Whatsapp Chat Analysis And Exploration Using Python
Image
Whatsapp is a widely used social media messaging application with over 2 billion users worldwide.Whatsapp users one can join groups or chat to a single person.Users can send text messages, video calls, send voice notes, share documents, contacts and other kinds of media. Whatsapp is a cross platform and does not have complicated features making it ideal for both Android users and iOS users who wish to communicate with people on different operating systems. With whatsapp groups a lot of messages are shared by people hence hence the need for analysis. one might just be curious to do analysis on chats with someone.
In this post, I will be taking you through how to do analysis on WhatsApp data.

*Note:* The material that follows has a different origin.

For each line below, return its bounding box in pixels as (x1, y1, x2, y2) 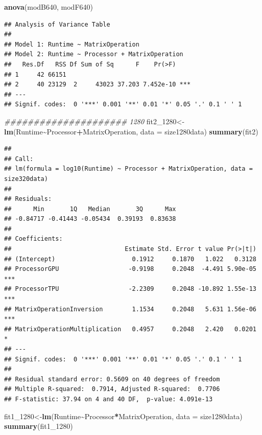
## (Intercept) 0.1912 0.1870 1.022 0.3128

I encourage you to follow along with WhatsApp chat data you are curious about. I will not be sharing the chat messages I am using in this post because the messages exchanged are personal data.
Export Whatsapp Chats
WhatsApp chat messages are downloaded as a text file with a .txt extension. The steps for downloading might be different according to your operating system(os).Here is how you can download depending on your os.
Android
To download chats from a group or individual chat follow the following steps
Open the individual or group chat
Tap more options > More> Export chat. There will be an option for you to export with media or without media. Choose without media The chats will be sent to your email. Download the file to the project folder.
IOS
Open the individual or group chat Tap on the group profile/ group info> scroll down and tap Export chat There will be an option for you to export with media or without media. Choose without media Share to email. Download the file to the project folder.
Reading WhatsApp Data And Creating A Dataframe.
We open and read the text file using builtin functions i.e open and read then turn the data into a pandas dataframe for easier manipulation.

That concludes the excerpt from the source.